First post

24 Sep 2022

- Mauro Aranda

So, I finally decide to set up a blog for myself, where I can, you know, write about things (mostly about code and Emacs).

But I'm writing this post before I have anything working, except the web host, the domain and that stuff. I did some research looking for a static site generator, and I'm going to try Jekyll. https://jekyllrb.com/

So this first post is going to mutate into a log about the things I had to do to finally put this first post online so no one can read it. If it doesn't work, then I might try another static site generator, or it might never see the internet.

Let's see what happens. (I don't know Ruby at all)

1. The Quickstart

Obviously, I'm going to try the quickstart at https://jekyllrb.com/docs/

1.1. Install ruby and prerequisites

I've got no ruby for local testing, so that seems to be the first step:

  sudo apt-get install ruby-full build-essential zlib1g-dev
  

Now check if that worked:

  puts "Hello World!"
  

says "Hello World!", so it's going fine.

1.2. Install RubyGems

Set up a gem installation directory.

  echo '# Install Ruby Gems to ~/gems' >> ~/.bashrc
  echo 'export GEM_HOME="$HOME/gems"' >> ~/.bashrc
  echo 'export PATH="$HOME/gems/bin:$PATH"' >> ~/.bashrc
  source ~/.bashrc
  

And now install Jekyll and Bundler.

  gem install jekyll bundler
  

Ok, 27 gems installed. Now, how do I test?

1.3. Create a Jekyll site

After cding to the directory where I want to store this test blog:

  jekyll new myblog
  

And… New jekyll site installed in …

So, cd to myblog and

  bundle exec jekyll serve
  

That gives a load error because cannot load such file – webrick (LoadError)

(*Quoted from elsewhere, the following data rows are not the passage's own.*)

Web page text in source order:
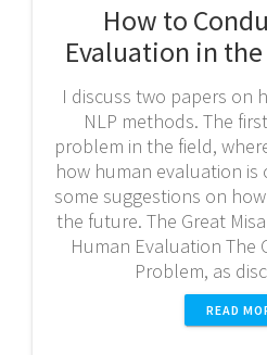
How to
Evaluation in
I discuss two papers on
NLP methods. The
problem in the field,
how human evaluation is
some suggestions on
the future. The Great
Human Evaluation The
Problem, as
READ
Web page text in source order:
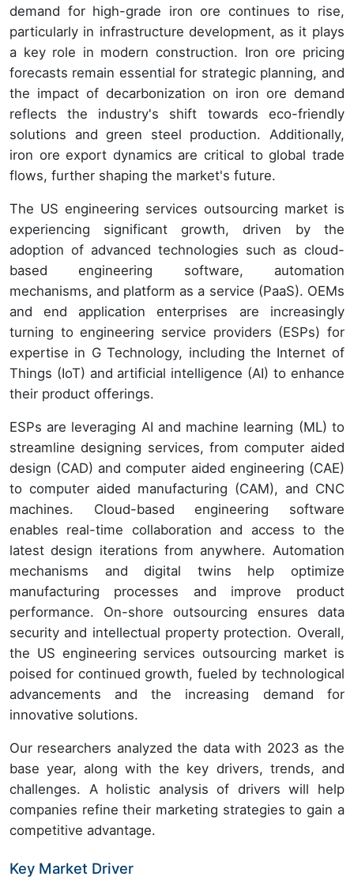
demand for high-grade iron ore continues to rise,
particularly in infrastructure development, as it plays
a key role in modern construction. Iron ore pricing
forecasts remain essential for strategic planning, and
the impact of decarbonization on iron ore demand
reflects the industry's shift towards eco-friendly
solutions and green steel production. Additionally,
iron ore export dynamics are critical to global trade
flows, further shaping the market's future.
The US engineering services outsourcing market is
experiencing significant growth, driven by the
adoption of advanced technologies such as cloud-
based engineering software, automation
mechanisms, and platform as a service (PaaS). OEMs
and end application enterprises are increasingly
turning to engineering service providers (ESPs) for
expertise in G Technology, including the Internet of
Things (IoT) and artificial intelligence (AI) to enhance
their product offerings.
ESPs are leveraging AI and machine learning (ML) to
streamline designing services, from computer aided
design (CAD) and computer aided engineering (CAE)
to computer aided manufacturing (CAM), and CNC
machines. Cloud-based engineering software
enables real-time collaboration and access to the
latest design iterations from anywhere. Automation
mechanisms and digital twins help optimize
manufacturing processes and improve product
performance. On-shore outsourcing ensures data
security and intellectual property protection. Overall,
the US engineering services outsourcing market is
poised for continued growth, fueled by technological
advancements and the increasing demand for
innovative solutions.
Our researchers analyzed the data with 2023 as the
base year, along with the key drivers, trends, and
challenges. A holistic analysis of drivers will help
companies refine their marketing strategies to gain a
competitive advantage.
Key Market Driver
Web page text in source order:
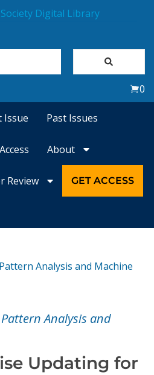
0
Issue Past Issues
About
Review GET ACCESS
Analysis and Machine
Analysis and
Updating for
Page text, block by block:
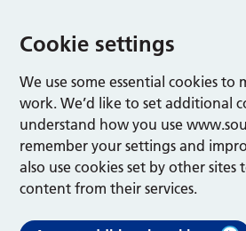
Cookie settings
We use some essential cookies to
work. We’d like to set additional
understand how you use
remember your settings and
also use cookies set by other sites
content from their services.
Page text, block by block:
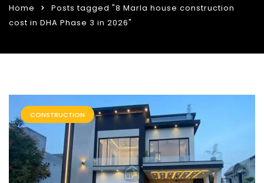
Home
Posts tagged "8 Marla house construction
cost in DHA Phase 3 in 2026"
CONSTRUCTION
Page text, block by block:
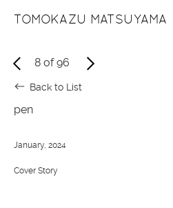
TOMOKAZU MATSUYAMA
8 of96
Back to List
pen
January, 2024
Cover Story

But fortunately, the guide says that I should

  bundle add webrick
  

And now repeating the exec command says that the server is running.

And it is! http:/localhost:4000 shows a nice empty blog.

2. Following the tutorial

Starting from here https://jekyllrb.com/docs/step-by-step/01-setup/ I followed every step to end up with a really ugly but functional blog.

To create this post, I need to export this org file that I'm writing to markdown or something, so Jekyll can process it. But that's for later, now I'll go to configure Apache to serve this site.

I used Tramp to copy the contents of the _site directory to the host, and now I just need to add the configuration for the new site, tell it the name, where's the root, alias static, oh my god, enable the site, aaaand: online! http://blog.mauroaranda.com

3. Customizing the blog

I've got no patience to spend a lot of time with CSS for the first post, so I'm going to use w3.css.

And after a few tweaks to the _layouts directory, I've got something good enough for a first post.

4. The publishing process

Now it's time to dive into the Org manual to figure out how to do this export thingy. I'm sure this is going to take time to make it smooth, so I'll describe what I'd like to do, but not necesssarily what I end up doing for this post.

I'm writing this post in blog/org/posts and I'd like to export it into blog/jekyll/posts with the format that Jekyll expects it (YEAR-MONTH-DAY-title.MARKUP) so I need org-publish-file to pickup the name on the fly.

Since a TOC interferes with the Jekyll Front Matter, I set org-export-with-toc to nil. Speaking about the Front Matter, I need the resulting html to begin with that, so I stick it under a EXPORT Org Block.

Next thing is that I need to figure out how to do syntax highlighting in my posts. Jekyll uses Rouge but to use that I need a way for the SRC Org blocks to export into a highlight tag. Or maybe try another way.

Anyway, that's almost what I ended up doing, and I'm pretty happy with my progress so far, so I'll end this post right now.